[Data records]
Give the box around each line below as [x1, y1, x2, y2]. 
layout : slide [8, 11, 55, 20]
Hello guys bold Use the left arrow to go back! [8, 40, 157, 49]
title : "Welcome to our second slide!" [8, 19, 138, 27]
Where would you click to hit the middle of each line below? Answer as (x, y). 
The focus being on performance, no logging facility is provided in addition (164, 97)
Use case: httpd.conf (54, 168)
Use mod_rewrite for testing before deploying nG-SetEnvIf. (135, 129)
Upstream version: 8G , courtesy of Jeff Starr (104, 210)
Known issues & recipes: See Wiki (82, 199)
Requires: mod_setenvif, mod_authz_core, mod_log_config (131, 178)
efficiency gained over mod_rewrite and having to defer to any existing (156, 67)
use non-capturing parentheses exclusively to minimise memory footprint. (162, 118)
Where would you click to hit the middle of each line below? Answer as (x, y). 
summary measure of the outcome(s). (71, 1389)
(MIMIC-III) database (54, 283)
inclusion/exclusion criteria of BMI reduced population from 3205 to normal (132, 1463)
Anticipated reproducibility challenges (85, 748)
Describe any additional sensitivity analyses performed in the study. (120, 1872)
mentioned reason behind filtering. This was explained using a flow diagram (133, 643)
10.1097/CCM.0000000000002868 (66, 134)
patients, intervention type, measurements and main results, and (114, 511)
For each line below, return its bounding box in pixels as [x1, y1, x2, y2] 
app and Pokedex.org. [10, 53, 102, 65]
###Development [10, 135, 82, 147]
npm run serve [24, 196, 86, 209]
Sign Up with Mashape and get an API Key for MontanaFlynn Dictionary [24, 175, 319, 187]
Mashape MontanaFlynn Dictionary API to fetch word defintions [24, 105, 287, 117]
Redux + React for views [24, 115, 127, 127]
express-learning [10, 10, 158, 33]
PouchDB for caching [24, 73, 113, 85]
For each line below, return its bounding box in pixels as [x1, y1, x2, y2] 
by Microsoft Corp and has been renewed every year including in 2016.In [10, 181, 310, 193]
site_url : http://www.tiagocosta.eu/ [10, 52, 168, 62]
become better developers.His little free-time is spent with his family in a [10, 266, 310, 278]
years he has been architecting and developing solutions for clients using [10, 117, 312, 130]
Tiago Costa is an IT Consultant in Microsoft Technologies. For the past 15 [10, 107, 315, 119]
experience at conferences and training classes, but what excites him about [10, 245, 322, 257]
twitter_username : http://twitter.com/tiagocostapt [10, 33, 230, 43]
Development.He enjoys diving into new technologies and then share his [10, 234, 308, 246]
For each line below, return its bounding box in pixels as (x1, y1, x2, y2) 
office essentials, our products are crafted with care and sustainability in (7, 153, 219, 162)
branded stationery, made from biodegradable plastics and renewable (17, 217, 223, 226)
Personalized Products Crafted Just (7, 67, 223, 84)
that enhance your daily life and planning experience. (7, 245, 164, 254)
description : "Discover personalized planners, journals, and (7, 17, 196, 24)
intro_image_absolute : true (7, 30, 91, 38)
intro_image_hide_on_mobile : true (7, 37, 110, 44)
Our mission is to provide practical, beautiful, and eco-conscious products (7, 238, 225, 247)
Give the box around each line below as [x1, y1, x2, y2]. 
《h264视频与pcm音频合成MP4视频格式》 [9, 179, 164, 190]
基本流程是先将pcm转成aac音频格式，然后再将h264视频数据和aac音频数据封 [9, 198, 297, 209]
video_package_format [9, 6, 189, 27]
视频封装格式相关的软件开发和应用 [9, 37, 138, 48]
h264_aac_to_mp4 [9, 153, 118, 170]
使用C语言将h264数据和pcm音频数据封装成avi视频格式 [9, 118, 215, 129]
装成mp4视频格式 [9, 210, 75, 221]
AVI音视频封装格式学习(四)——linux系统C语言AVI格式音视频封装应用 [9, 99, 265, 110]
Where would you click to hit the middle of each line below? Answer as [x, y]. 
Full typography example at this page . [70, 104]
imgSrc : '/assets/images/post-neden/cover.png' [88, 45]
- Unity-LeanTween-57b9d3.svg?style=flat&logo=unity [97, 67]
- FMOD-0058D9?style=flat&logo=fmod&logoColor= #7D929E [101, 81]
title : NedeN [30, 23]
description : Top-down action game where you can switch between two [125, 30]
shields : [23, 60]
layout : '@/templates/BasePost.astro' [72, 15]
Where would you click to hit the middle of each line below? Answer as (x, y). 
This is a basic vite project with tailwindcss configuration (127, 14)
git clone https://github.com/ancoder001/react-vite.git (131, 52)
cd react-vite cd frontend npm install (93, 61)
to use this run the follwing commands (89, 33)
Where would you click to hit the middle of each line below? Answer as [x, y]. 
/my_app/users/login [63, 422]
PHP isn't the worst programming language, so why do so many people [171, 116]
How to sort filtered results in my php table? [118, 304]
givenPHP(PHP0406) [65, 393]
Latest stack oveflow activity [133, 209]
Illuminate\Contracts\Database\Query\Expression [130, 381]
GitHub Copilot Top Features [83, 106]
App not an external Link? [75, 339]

# [Exercise]
Establish how many lines of the data above contain "using". State that number and no more.

# [Worked solution]
2